[Records from a data source]
- - -
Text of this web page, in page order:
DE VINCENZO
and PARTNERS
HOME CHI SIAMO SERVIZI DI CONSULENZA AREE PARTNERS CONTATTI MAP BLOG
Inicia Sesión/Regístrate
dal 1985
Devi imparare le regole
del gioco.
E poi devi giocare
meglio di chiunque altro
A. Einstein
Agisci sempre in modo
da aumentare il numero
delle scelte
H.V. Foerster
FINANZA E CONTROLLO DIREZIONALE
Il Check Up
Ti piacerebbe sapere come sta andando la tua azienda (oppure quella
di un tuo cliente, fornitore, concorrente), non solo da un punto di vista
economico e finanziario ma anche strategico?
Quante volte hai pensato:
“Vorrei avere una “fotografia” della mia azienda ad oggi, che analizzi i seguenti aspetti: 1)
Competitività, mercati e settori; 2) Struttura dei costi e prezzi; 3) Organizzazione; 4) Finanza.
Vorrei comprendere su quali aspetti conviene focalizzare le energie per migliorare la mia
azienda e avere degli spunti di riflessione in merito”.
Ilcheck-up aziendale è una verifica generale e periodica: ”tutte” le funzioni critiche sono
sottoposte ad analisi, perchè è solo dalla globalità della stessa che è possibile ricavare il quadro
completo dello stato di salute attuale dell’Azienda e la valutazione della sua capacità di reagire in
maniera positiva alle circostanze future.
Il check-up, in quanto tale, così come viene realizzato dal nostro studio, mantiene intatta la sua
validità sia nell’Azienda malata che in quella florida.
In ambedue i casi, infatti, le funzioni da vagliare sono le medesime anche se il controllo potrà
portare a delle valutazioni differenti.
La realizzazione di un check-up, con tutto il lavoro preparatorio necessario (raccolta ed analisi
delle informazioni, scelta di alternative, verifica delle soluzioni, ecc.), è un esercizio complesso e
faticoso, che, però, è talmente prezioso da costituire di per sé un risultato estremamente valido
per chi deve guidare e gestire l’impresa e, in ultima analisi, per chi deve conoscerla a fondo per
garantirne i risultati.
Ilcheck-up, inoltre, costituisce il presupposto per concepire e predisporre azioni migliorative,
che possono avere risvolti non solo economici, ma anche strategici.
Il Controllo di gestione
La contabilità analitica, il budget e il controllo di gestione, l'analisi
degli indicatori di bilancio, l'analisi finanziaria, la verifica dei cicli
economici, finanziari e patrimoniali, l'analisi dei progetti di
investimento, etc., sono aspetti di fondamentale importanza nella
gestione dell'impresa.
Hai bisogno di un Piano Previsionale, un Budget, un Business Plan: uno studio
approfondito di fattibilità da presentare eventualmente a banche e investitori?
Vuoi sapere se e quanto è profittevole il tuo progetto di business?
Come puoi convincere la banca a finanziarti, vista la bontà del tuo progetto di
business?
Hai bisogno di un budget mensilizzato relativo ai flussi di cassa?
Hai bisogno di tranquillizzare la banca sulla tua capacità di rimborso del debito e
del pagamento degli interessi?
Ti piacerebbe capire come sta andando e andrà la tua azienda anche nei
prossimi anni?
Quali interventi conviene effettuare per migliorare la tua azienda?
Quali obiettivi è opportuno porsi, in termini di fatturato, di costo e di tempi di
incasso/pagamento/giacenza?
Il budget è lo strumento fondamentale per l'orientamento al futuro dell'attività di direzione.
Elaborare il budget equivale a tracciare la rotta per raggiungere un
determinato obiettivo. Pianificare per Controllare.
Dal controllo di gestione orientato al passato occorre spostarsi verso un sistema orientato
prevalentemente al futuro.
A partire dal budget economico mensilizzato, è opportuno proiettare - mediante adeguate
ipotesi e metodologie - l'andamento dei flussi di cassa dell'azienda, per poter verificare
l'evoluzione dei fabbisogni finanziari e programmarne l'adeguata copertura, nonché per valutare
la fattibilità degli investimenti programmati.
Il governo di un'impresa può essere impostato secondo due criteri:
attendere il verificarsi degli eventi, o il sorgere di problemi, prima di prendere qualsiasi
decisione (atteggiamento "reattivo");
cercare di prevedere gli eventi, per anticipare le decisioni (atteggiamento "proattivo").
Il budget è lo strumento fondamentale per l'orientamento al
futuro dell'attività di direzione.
- - -
## PROBLEM TO WORK ON
An exact copy of the lines above between the line holding "Vorrei comprendere su" and the line holding "per chi deve guidare", inclusive, is the whole answer.

## EXERCISE SOLUTION
Vorrei comprendere su quali aspetti conviene focalizzare le energie per migliorare la mia
azienda e avere degli spunti di riflessione in merito”.
Ilcheck-up aziendale è una verifica generale e periodica: ”tutte” le funzioni critiche sono
sottoposte ad analisi, perchè è solo dalla globalità della stessa che è possibile ricavare il quadro
completo dello stato di salute attuale dell’Azienda e la valutazione della sua capacità di reagire in
maniera positiva alle circostanze future.
Il check-up, in quanto tale, così come viene realizzato dal nostro studio, mantiene intatta la sua
validità sia nell’Azienda malata che in quella florida.
In ambedue i casi, infatti, le funzioni da vagliare sono le medesime anche se il controllo potrà
portare a delle valutazioni differenti.
La realizzazione di un check-up, con tutto il lavoro preparatorio necessario (raccolta ed analisi
delle informazioni, scelta di alternative, verifica delle soluzioni, ecc.), è un esercizio complesso e
faticoso, che, però, è talmente prezioso da costituire di per sé un risultato estremamente valido
per chi deve guidare e gestire l’impresa e, in ultima analisi, per chi deve conoscerla a fondo per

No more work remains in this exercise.